Please copy each line of the records below that holds the word "room".

***** Data records

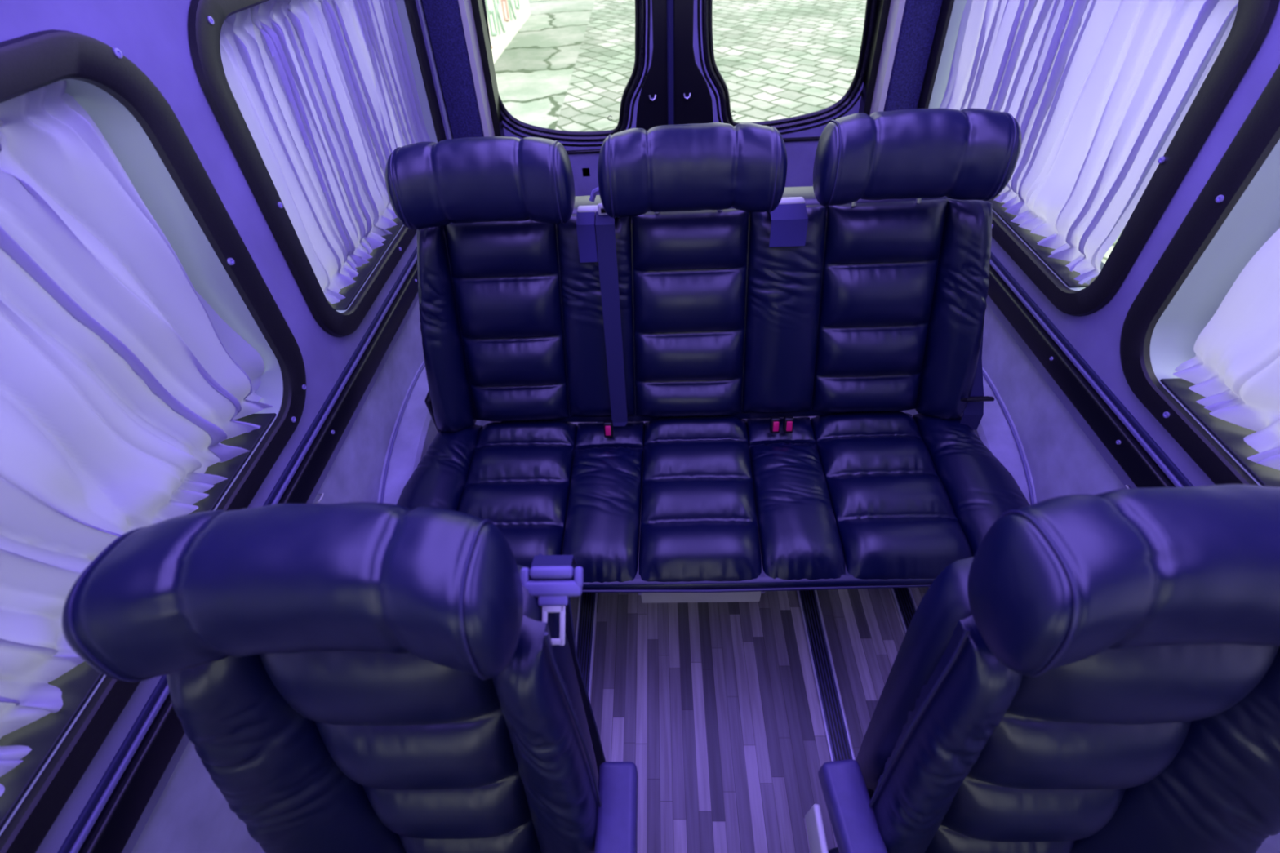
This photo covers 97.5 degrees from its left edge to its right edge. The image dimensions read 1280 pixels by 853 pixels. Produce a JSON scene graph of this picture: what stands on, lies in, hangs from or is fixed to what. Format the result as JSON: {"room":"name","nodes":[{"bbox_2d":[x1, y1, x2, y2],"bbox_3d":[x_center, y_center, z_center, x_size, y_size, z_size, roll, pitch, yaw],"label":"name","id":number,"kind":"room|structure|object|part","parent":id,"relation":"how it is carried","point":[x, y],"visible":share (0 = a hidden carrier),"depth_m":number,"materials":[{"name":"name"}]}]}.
{"room":"vehicle interior","nodes":[
{"label":"vehicle interior","id":0,"kind":"room"},
{"bbox_2d":[0,0,489,852],"bbox_3d":[-0.702,0.597,0.476,0.100,1.641,5.040,-1,45,2],"label":"wall","id":1,"kind":"structure","parent":0,"point":[392,427],"depth_m":0.97,"materials":[{"name":"purple plastic"}]},
{"bbox_2d":[0,29,306,852],"bbox_3d":[-0.769,0.167,0.521,0.159,0.680,1.375,-1,45,2],"label":"window","id":2,"kind":"structure","parent":1,"relation":"in","point":[136,121],"depth_m":0.82,"materials":[{"name":"grey"}]},
{"bbox_2d":[0,80,273,796],"bbox_3d":[-0.765,0.157,0.517,0.106,0.577,1.245,-1,45,2],"label":"window curtain","id":3,"kind":"object","parent":2,"relation":"hanging from","point":[121,385],"visible":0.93,"depth_m":0.76,"materials":[{"name":"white fabric"}]},
{"bbox_3d":[-0.777,0.370,0.728,0.100,0.006,1.105,-1,45,2],"label":"sill","id":4,"kind":"part","parent":2,"relation":"part of","materials":[{"name":"black"}]},
{"bbox_2d":[57,246,417,852],"bbox_3d":[-0.717,0.703,0.584,0.028,0.082,4.960,-1,45,2],"label":"trim","id":5,"kind":"structure","parent":1,"relation":"attached to","point":[108,819],"depth_m":0.84,"materials":[{"name":"black"}]},
{"bbox_3d":[-0.722,0.962,0.820,0.001,0.640,5.000,-1,45,2],"label":"panel","id":6,"kind":"part","parent":1,"relation":"part of","materials":[{"name":"plastic"}]},
{"bbox_2d":[187,0,446,337],"bbox_3d":[-0.755,-0.787,1.458,0.159,0.680,1.110,-1,45,2],"label":"window","id":7,"kind":"structure","parent":1,"relation":"in","point":[206,18],"depth_m":1.15,"materials":[{"name":"grey"}]},
{"bbox_2d":[219,0,430,304],"bbox_3d":[-0.749,-0.826,1.483,0.097,0.576,0.980,-1,45,2],"label":"window curtain","id":8,"kind":"object","parent":7,"relation":"hanging from","point":[325,91],"visible":0.9,"depth_m":1.35,"materials":[{"name":"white fabric"}]},
{"bbox_3d":[-0.763,-0.584,1.665,0.100,0.006,0.840,-1,45,2],"label":"sill","id":9,"kind":"part","parent":7,"relation":"part of","materials":[{"name":"black"}]},
{"bbox_2d":[314,493,324,503],"bbox_3d":[-0.708,0.158,1.241,0.019,0.013,0.028,-1,45,2],"label":"lashing eye","id":10,"kind":"object","parent":1,"relation":"attached to","point":[322,494],"visible":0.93,"depth_m":1.24,"materials":[{"name":"silver metal"}]},
{"bbox_2d":[417,0,504,138],"bbox_3d":[-0.622,-1.075,2.142,0.254,1.600,0.169,-1,45,2],"label":"pillar","id":11,"kind":"structure","parent":1,"relation":"attached to","point":[456,33],"depth_m":1.91,"materials":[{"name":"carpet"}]},
{"bbox_2d":[482,0,667,195],"bbox_3d":[-0.267,-1.150,2.165,0.768,1.600,0.047,-1,45,3],"label":"door","id":12,"kind":"structure","parent":1,"relation":"in","point":[644,99],"depth_m":2.11,"materials":[{"name":"black metal"}]},
{"bbox_3d":[0.029,-1.392,1.920,0.136,0.900,0.021,-1,45,2],"label":"column trim","id":13,"kind":"part","parent":12,"relation":"part of","materials":[{"name":"black plastic"}]},
{"bbox_2d":[489,416,929,852],"bbox_3d":[0.161,1.197,1.002,1.900,0.030,5.100,-1,45,2],"label":"floor","id":14,"kind":"structure","parent":0,"point":[715,708],"depth_m":1.45,"materials":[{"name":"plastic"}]},
{"bbox_2d":[62,502,638,852],"bbox_3d":[-0.272,0.670,0.719,0.534,1.151,0.720,-1,45,2],"label":"seat","id":15,"kind":"object","parent":14,"relation":"on","point":[353,677],"visible":1,"depth_m":0.59,"materials":[{"name":"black leather"}]},
{"bbox_3d":[-0.282,0.466,0.770,0.260,0.607,0.186,-1,45,2],"label":"quilted panel","id":16,"kind":"part","parent":15,"relation":"part of","materials":[{"name":"blue leather"}]},
{"bbox_3d":[-0.281,0.444,0.817,0.417,0.650,0.203,-1,45,2],"label":"backrest","id":17,"kind":"part","parent":15,"relation":"part of","materials":[{"name":"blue leather"}]},
{"bbox_3d":[-0.033,0.611,0.732,0.056,0.050,0.300,-1,45,2],"label":"armrest","id":18,"kind":"part","parent":15,"relation":"part of","materials":[{"name":"plastic"}]},
{"bbox_2d":[574,422,599,701],"bbox_3d":[-0.164,1.156,1.037,0.055,0.008,4.600,-1,45,2],"label":"trim","id":19,"kind":"structure","parent":14,"relation":"on","point":[584,638],"depth_m":1.59,"materials":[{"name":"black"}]},
{"bbox_2d":[385,108,1030,603],"bbox_3d":[0.147,-0.031,1.355,1.535,1.178,0.723,-1,45,2],"label":"seat","id":20,"kind":"object","parent":14,"relation":"on","point":[700,293],"visible":0.98,"depth_m":1.32,"materials":[{"name":"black leather"}]},
{"bbox_3d":[-0.326,-0.242,1.418,0.290,0.534,0.173,-1,45,2],"label":"quilted panel","id":21,"kind":"part","parent":20,"relation":"part of","materials":[{"name":"blue leather"}]},
{"bbox_3d":[-0.322,0.170,1.436,0.282,0.101,0.507,-1,45,2],"label":"quilted panel","id":22,"kind":"part","parent":20,"relation":"part of","materials":[{"name":"blue leather"}]},
{"bbox_3d":[0.122,-0.253,1.400,0.289,0.534,0.174,-1,45,2],"label":"quilted panel","id":23,"kind":"part","parent":20,"relation":"part of","materials":[{"name":"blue leather"}]},
{"bbox_3d":[0.144,-0.289,1.453,1.384,0.570,0.219,-1,45,2],"label":"backrest","id":24,"kind":"part","parent":20,"relation":"part of","materials":[{"name":"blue leather"}]},
{"bbox_3d":[0.148,0.158,1.417,0.298,0.100,0.507,-1,45,2],"label":"quilted panel","id":25,"kind":"part","parent":20,"relation":"part of","materials":[{"name":"blue leather"}]},
{"bbox_3d":[0.147,0.399,1.352,0.290,0.096,0.006,-1,45,2],"label":"plate","id":26,"kind":"part","parent":20,"relation":"part of","materials":[{"name":"white metal"}]},
{"bbox_3d":[0.583,-0.265,1.381,0.308,0.535,0.172,-1,45,2],"label":"quilted panel","id":27,"kind":"part","parent":20,"relation":"part of","materials":[{"name":"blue leather"}]},
{"bbox_3d":[0.612,0.146,1.398,0.298,0.099,0.507,-1,45,2],"label":"quilted panel","id":28,"kind":"part","parent":20,"relation":"part of","materials":[{"name":"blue leather"}]},
{"bbox_3d":[0.607,-0.512,1.212,0.012,0.082,0.024,-1,45,2],"label":"headrest post","id":29,"kind":"part","parent":20,"relation":"part of","materials":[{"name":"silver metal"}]},
{"bbox_2d":[796,590,855,761],"bbox_3d":[0.481,1.140,1.011,0.057,0.008,4.600,-1,45,2],"label":"trim","id":30,"kind":"structure","parent":14,"relation":"on","point":[834,722],"depth_m":1.48,"materials":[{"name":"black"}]},
{"bbox_2d":[889,587,917,633],"bbox_3d":[0.754,1.133,1.000,0.056,0.008,4.600,-1,45,2],"label":"trim","id":31,"kind":"structure","parent":14,"relation":"on","point":[905,604],"depth_m":1.61,"materials":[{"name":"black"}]},
{"bbox_2d":[804,484,1279,852],"bbox_3d":[0.521,0.660,0.677,0.560,1.152,0.700,-1,45,2],"label":"seat","id":32,"kind":"object","parent":14,"relation":"on","point":[1101,674],"visible":1,"depth_m":0.59,"materials":[{"name":"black leather"}]},
{"bbox_3d":[0.253,0.623,0.774,0.010,0.080,0.160,-1,45,2],"label":"armrest","id":33,"kind":"part","parent":32,"relation":"part of","materials":[{"name":"grey plastic"}]},
{"bbox_2d":[827,847,839,852],"bbox_3d":[0.551,0.917,0.811,0.519,0.098,0.515,-1,45,2],"label":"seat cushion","id":34,"kind":"object","parent":32,"relation":"on","point":[835,850],"depth_m":0.96,"materials":[{"name":"leather"}]},
{"bbox_3d":[0.302,0.601,0.719,0.055,0.050,0.300,-6,45,-2],"label":"armrest","id":35,"kind":"part","parent":32,"relation":"part of","materials":[{"name":"plastic"}]},
{"bbox_3d":[0.538,0.423,0.784,0.417,0.650,0.203,-1,45,2],"label":"backrest","id":36,"kind":"part","parent":32,"relation":"part of","materials":[{"name":"blue leather"}]},
{"bbox_3d":[0.537,0.446,0.737,0.260,0.607,0.185,-1,45,2],"label":"quilted panel","id":37,"kind":"part","parent":32,"relation":"part of","materials":[{"name":"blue leather"}]},
{"bbox_2d":[898,0,1279,852],"bbox_3d":[0.947,0.556,0.409,0.100,1.641,5.040,-1,45,2],"label":"wall","id":38,"kind":"structure","parent":0,"point":[1030,425],"depth_m":1.28,"materials":[{"name":"purple plastic"}]},
{"bbox_2d":[666,0,877,186],"bbox_3d":[0.527,-1.168,2.131,0.842,1.600,0.047,-1,45,2],"label":"door","id":39,"kind":"structure","parent":38,"relation":"in","point":[698,92],"depth_m":2.06,"materials":[{"name":"black metal"}]},
{"bbox_3d":[0.191,-1.396,1.913,0.160,0.900,0.021,-1,45,2],"label":"column trim","id":40,"kind":"part","parent":39,"relation":"part of","materials":[{"name":"black plastic"}]},
{"bbox_2d":[857,0,942,115],"bbox_3d":[0.918,-1.113,2.079,0.254,1.600,0.169,-1,45,2],"label":"trim","id":41,"kind":"structure","parent":38,"relation":"attached to","point":[904,31],"depth_m":1.87,"materials":[{"name":"fabric"}]},
{"bbox_2d":[987,252,1193,488],"bbox_3d":[0.976,0.661,0.516,0.028,0.082,4.960,-1,45,2],"label":"trim","id":42,"kind":"structure","parent":38,"relation":"attached to","point":[1144,461],"depth_m":1.23,"materials":[{"name":"black plastic"}]},
{"bbox_2d":[917,0,1279,315],"bbox_3d":[1.011,-0.853,1.408,0.159,0.680,1.190,-1,45,2],"label":"window","id":43,"kind":"structure","parent":38,"relation":"in","point":[1253,20],"depth_m":1.10,"materials":[{"name":"grey"}]},
{"bbox_3d":[1.045,-0.650,1.613,0.100,0.006,0.920,-1,45,2],"label":"sill","id":44,"kind":"part","parent":43,"relation":"part of","materials":[{"name":"black"}]},
{"bbox_2d":[939,0,1238,284],"bbox_3d":[1.003,-0.862,1.404,0.107,0.578,1.023,-1,45,2],"label":"window curtain","id":45,"kind":"object","parent":43,"relation":"hanging from","point":[1097,91],"visible":0.84,"depth_m":1.27,"materials":[{"name":"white fabric"}]},
{"bbox_3d":[1.012,0.919,0.750,0.001,0.640,5.000,-1,45,2],"label":"panel","id":46,"kind":"part","parent":38,"relation":"part of","materials":[{"name":"plastic"}]},
{"bbox_2d":[1120,64,1279,487],"bbox_3d":[0.997,0.113,0.460,0.159,0.680,1.405,-1,45,2],"label":"window","id":47,"kind":"structure","parent":38,"relation":"in","point":[1237,211],"depth_m":0.97,"materials":[{"name":"grey"}]},
{"bbox_3d":[1.031,0.315,0.665,0.100,0.006,1.135,-1,45,2],"label":"sill","id":48,"kind":"part","parent":47,"relation":"part of","materials":[{"name":"black plastic"}]},
{"bbox_2d":[1173,227,1279,470],"bbox_3d":[0.992,0.113,0.446,0.111,0.577,1.245,-1,45,2],"label":"window curtain","id":49,"kind":"object","parent":47,"relation":"hanging from","point":[1235,366],"visible":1,"depth_m":0.92,"materials":[{"name":"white fabric"}]},
{"label":"outside","id":50,"kind":"structure","parent":0,"visible":0},
{"bbox_2d":[555,0,1124,263],"bbox_3d":[0.274,-4.195,7.143,40.000,0.001,40.000,-1,45,2],"label":"street","id":51,"kind":"structure","parent":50,"point":[775,60],"depth_m":8.33,"materials":[{"name":"grey stone"}]},
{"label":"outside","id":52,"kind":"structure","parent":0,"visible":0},
{"bbox_2d":[493,0,595,129],"bbox_3d":[-7.367,-9.072,12.426,13.050,0.001,25.000,-1,45,2],"label":"stone pavement","id":53,"kind":"structure","parent":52,"point":[534,72],"depth_m":8.74,"materials":[{"name":"beige stone"}]},
{"bbox_2d":[484,0,530,63],"bbox_3d":[-2.458,-7.391,8.496,0.331,2.800,5.600,-1,45,2],"label":"wall","id":54,"kind":"structure","parent":53,"relation":"on","point":[505,18],"depth_m":9.33,"materials":[{"name":"paint"}]}
]}

**********

▶ _Output_:
This photo covers 97.5 degrees from its left edge to its right edge. The image dimensions read 1280 pixels by 853 pixels. Produce a JSON scene graph of this picture: what stands on, lies in, hangs from or is fixed to what. Format the result as JSON: {"room":"name","nodes":[{"bbox_2d":[x1, y1, x2, y2],"bbox_3d":[x_center, y_center, z_center, x_size, y_size, z_size, roll, pitch, yaw],"label":"name","id":number,"kind":"room|structure|object|part","parent":id,"relation":"how it is carried","point":[x, y],"visible":share (0 = a hidden carrier),"depth_m":number,"materials":[{"name":"name"}]}]}.
{"room":"vehicle interior","nodes":[
{"label":"vehicle interior","id":0,"kind":"room"},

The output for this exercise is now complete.